When actor Richard Gere suggested at a gathering in Central Park on behalf of the policemen and firemen who had worked the World Trade Center attack that America perhaps should find out what grievances Muslims might have against America he was booed off. It was perhaps not the time for such a suggestion, American’s having just seen Palestinians dancing in the streets at the crumbling of the towers. Many, probably most, Americans are still disinclined to ask themselves that question, a silent answer that is indicative of both our ignorance of and arrogance toward other nations. Many still believe that the terrorists were Iraqis, not extreme Wahabbist Muslim Saudis. The demonizing of Muslims in general worked better as a causas belliin a clumsy, misdirected military response that was going to inflict a lot of collateral damage and result in Abu Ghraib and Guantanamo. One might still be painted a terrorist sympathizer or even a traitor to broach the notion of some American foreign policy culpability for what happened on 9-11.
There have not been many attempts to get at the matter by other means. John Updike (Terrorist, reviewed in DCJ Archives No. 44.6) does a surprising job of imagining the compulsions and frustrations of being a Muslim in America. Is protagonist is a New Jersey half-Egyptian-half Irish high school athlete who need a father figure. But, Pakistani-born Moshin Hamid appears to draw heavily on his personal experience, having been schooled at Harvard and Princeton, much like his narrator, at plumbing the distrust between America and the Middle East. While Updike’s is perhaps appropriately a third-person narrative, Hamid speaks with a voice of direct experience, in the first person.

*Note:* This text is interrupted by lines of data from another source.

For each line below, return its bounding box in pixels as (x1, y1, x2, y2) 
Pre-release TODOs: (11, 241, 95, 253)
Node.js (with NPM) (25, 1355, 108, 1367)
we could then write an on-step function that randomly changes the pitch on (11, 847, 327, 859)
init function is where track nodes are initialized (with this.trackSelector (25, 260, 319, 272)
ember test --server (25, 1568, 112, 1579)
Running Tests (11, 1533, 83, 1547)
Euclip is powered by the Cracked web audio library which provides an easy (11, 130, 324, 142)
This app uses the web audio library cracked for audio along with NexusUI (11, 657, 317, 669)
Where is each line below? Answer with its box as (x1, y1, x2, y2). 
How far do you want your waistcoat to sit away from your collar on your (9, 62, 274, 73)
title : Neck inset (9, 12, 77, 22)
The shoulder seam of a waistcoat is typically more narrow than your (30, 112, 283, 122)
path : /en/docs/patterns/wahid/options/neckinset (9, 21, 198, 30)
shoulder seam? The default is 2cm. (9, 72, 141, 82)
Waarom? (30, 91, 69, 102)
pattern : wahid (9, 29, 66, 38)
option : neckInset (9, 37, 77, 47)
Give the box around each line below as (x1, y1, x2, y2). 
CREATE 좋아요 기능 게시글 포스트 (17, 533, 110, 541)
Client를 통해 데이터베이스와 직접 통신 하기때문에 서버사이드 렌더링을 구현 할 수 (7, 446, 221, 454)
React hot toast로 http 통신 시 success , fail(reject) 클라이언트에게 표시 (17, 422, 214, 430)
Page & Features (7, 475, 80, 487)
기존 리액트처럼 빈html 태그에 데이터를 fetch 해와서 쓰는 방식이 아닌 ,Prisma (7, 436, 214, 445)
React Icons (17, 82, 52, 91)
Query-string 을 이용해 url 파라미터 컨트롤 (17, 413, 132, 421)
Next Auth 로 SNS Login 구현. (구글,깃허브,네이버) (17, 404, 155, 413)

Hamid’s protagonist relates his story from a seat in a café on Lahore, where his audience is an American at his table. Somewhat fittingly, the American speaks little, and never directly, only indicating vague and incomplete statements repeated by the protagonist. We never “hear” the American’s voice, and the narrator is only referred to by others as Changez. The others are people with whom the narrator works in a small but high-powered investment firm where he is accepted and admired for his investment acuity. He makes good money, is given choice projects and he also meets a beautiful and rich, American woman. He relates his story to the nameless American from the Lahore café, having left America and his job to return home, apparently for good.

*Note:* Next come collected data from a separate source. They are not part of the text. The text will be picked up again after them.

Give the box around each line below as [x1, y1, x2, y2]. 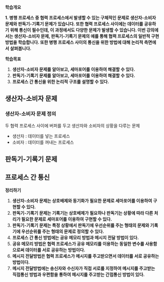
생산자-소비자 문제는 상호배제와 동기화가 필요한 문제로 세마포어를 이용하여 [12, 197, 152, 203]
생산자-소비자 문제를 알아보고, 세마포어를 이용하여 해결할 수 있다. [12, 66, 136, 72]
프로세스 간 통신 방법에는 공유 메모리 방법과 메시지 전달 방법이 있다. [12, 234, 139, 240]
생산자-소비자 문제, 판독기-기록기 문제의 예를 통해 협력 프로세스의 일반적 [14, 33, 151, 39]
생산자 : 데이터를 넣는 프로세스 [12, 133, 70, 139]
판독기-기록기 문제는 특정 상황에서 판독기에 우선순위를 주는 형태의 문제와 [12, 222, 150, 228]
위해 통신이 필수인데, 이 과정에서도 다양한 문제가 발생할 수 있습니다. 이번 [10, 27, 146, 33]
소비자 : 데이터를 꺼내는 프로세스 [12, 139, 74, 145]
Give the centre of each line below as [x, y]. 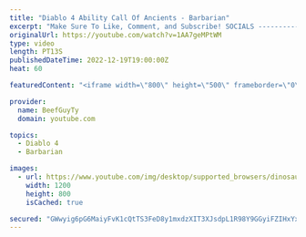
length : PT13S [36, 52]
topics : [24, 135]
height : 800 [48, 194]
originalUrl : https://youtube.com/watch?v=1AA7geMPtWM [116, 35]
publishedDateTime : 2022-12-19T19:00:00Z [89, 60]
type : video [32, 43]
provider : [28, 101]
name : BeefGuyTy [48, 110]
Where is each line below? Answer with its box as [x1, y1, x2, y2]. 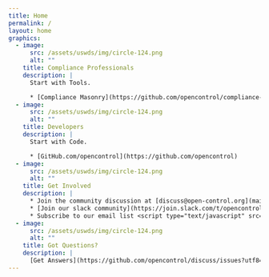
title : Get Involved [22, 182, 91, 191]
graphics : [8, 34, 42, 42]
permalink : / [8, 19, 52, 27]
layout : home [8, 26, 52, 34]
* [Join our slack [29, 204, 91, 212]
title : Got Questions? [22, 242, 98, 250]
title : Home [8, 11, 48, 20]
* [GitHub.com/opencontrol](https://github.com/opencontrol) [29, 152, 239, 160]
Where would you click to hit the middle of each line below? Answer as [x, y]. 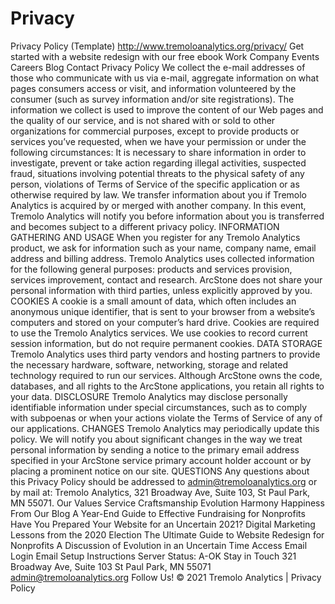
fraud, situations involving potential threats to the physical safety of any [157, 173]
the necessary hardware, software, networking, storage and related [149, 364]
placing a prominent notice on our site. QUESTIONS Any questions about [160, 471]
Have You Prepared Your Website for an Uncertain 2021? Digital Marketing [163, 524]
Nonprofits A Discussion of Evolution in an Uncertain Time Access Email [159, 545]
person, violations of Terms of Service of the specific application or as [155, 184]
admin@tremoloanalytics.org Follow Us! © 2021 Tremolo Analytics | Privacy [166, 577]
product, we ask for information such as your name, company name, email [163, 248]
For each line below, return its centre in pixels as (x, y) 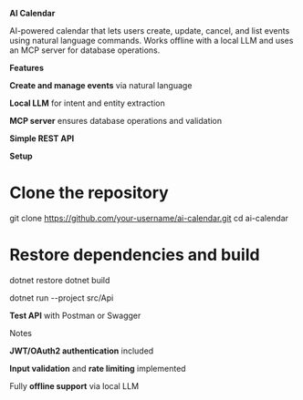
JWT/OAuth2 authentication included (82, 351)
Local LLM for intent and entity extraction (88, 103)
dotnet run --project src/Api (62, 297)
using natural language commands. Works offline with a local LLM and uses (151, 41)
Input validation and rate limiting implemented (98, 368)
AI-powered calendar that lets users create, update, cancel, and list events (150, 31)
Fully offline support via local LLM (74, 385)
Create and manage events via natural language (101, 85)
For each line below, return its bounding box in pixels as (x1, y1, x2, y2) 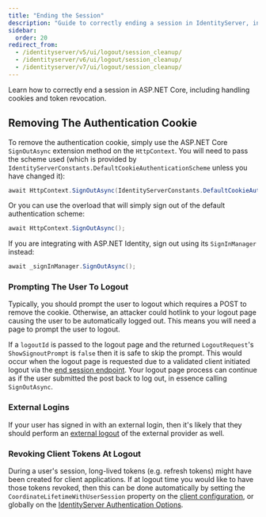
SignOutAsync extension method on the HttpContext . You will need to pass (8, 146, 249, 155)
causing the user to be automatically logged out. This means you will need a (8, 316, 256, 326)
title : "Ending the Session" (8, 11, 104, 20)
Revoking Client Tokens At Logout (8, 448, 141, 459)
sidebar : (8, 26, 37, 34)
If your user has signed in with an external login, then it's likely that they (8, 419, 242, 429)
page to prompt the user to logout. (8, 324, 120, 334)
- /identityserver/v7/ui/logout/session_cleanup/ (15, 63, 182, 71)
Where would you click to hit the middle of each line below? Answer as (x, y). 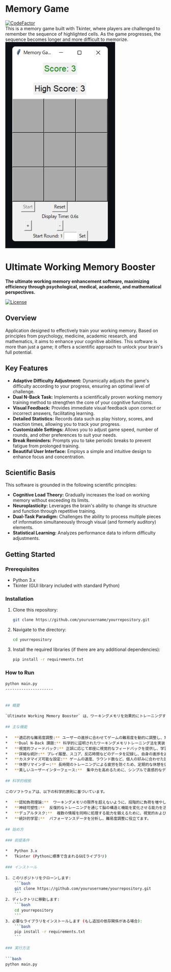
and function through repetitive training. (54, 511)
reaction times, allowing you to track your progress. (67, 424)
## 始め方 (15, 829)
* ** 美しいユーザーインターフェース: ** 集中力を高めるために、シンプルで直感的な (84, 770)
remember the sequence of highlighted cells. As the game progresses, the (83, 34)
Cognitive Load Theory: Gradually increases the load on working (81, 495)
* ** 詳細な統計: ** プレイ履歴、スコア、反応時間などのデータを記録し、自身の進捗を (85, 754)
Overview (21, 318)
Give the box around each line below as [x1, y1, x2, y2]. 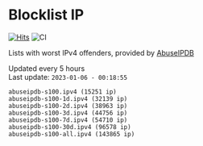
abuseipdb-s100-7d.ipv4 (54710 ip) [8, 115, 128, 124]
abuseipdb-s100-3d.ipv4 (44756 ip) [8, 109, 128, 117]
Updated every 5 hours [8, 63, 85, 73]
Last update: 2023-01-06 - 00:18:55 [8, 72, 127, 81]
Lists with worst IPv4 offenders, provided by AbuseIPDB [8, 48, 195, 57]
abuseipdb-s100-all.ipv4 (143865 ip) [8, 130, 135, 138]
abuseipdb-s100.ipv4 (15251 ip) [8, 87, 117, 96]
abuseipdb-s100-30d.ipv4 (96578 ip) [8, 123, 131, 131]
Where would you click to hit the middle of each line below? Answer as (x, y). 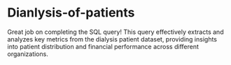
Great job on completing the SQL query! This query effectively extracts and (115, 32)
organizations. (28, 54)
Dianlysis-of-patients (71, 13)
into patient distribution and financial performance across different (103, 46)
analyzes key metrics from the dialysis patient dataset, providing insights (112, 39)
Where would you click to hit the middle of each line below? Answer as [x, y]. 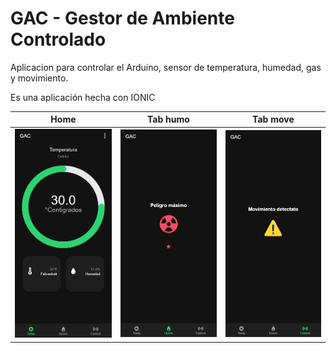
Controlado [58, 39]
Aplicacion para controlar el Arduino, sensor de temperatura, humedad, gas [166, 67]
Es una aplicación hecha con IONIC [83, 97]
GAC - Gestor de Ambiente [122, 18]
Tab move [273, 119]
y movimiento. [39, 78]
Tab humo [168, 119]
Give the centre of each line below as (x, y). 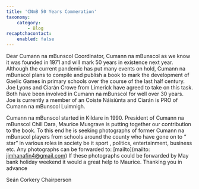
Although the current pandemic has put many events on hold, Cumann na (96, 68)
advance (17, 168)
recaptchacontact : (29, 34)
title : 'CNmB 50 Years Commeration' (51, 12)
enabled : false (36, 39)
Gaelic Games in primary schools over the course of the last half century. (96, 81)
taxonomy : (18, 17)
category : (29, 23)
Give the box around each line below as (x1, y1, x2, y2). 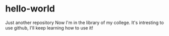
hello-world (5, 3, 55, 14)
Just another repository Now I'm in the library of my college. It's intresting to (5, 19, 164, 25)
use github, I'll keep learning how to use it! (5, 24, 93, 30)
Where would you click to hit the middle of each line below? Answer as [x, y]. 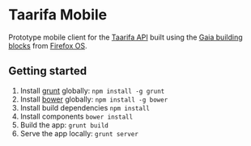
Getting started [48, 71]
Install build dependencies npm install [85, 107]
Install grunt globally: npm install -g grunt [92, 90]
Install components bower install [77, 116]
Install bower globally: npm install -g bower [94, 99]
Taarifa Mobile [58, 15]
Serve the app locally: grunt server [79, 133]
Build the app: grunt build [64, 125]
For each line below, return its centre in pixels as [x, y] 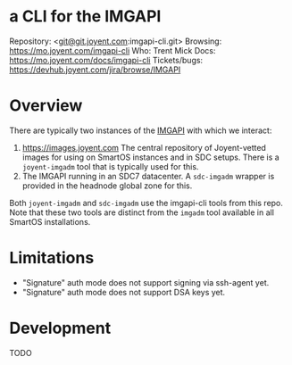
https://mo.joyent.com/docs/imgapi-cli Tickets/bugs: [106, 60]
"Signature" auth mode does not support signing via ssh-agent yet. [146, 282]
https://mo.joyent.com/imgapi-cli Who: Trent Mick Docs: [113, 50]
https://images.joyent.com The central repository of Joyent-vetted [144, 147]
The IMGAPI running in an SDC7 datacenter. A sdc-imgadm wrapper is [148, 176]
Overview [46, 106]
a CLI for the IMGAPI [85, 17]
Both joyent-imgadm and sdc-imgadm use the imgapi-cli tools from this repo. [146, 203]

The girl, Erica, is perhaps the most obvious in a small cast of characters and encounters who represent various aspects of American society. Erica (the feminine derivative of a masculine name), whom Changez treats with the greatest respect, and with whom he has a tender, but ephemeral, affair, is deeply troubled by the tragic loss of an earlier boyfriend to a fatal disease. That’s America, blessed with beauty and prosperity, by flawed, and unable to really enjoy its blessings. His superior at the his workplace admires Changez and cuts a lot of slack for him when he later becomes troubled. American corporations are is able to look past the ethnicity of Changez because making money trumps prejudice, even after 911, which happens during the time frame of the story. The Pakistani is infatuated with America, but somehow it just can’t work for him. Curiously, the city in which Changez works, does work for him. “I was, in four and a half years, never an American; I was immediately a New Yorker. . . . I tend to become sentimental when I think about that city. It still occupies a place of great fondness in my heart, which is quite something, I must say, given the circumstances under which, after only eight months of residence, I would later depart.” Even Changez’s relatives entreat him to remain there.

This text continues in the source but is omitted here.